> [TASK DETAILS] Every record below should be copied exactly, with the pictures left out.

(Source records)
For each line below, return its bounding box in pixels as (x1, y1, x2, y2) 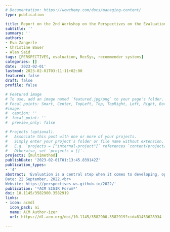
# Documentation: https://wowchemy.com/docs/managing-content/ (5, 7, 142, 13)
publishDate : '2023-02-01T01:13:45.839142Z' (5, 158, 101, 163)
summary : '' (5, 31, 30, 36)
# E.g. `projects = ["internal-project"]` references (5, 143, 125, 149)
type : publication (5, 12, 44, 17)
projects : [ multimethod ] (5, 153, 58, 158)
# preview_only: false (5, 120, 56, 125)
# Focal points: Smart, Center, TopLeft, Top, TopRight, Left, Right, (5, 101, 157, 107)

> [ANSWER BOX]
For each line below, return its bounding box in pixels as (x1, y1, x2, y2) 
# Documentation: https://wowchemy.com/docs/managing-content/ (5, 7, 142, 13)
publishDate : '2023-02-01T01:13:45.839142Z' (5, 158, 101, 163)
summary : '' (5, 31, 30, 36)
# E.g. `projects = ["internal-project"]` references (5, 143, 125, 149)
type : publication (5, 12, 44, 17)
projects : [ multimethod ] (5, 153, 58, 158)
# preview_only: false (5, 120, 56, 125)
# Focal points: Smart, Center, TopLeft, Top, TopRight, Left, Right, (5, 101, 157, 107)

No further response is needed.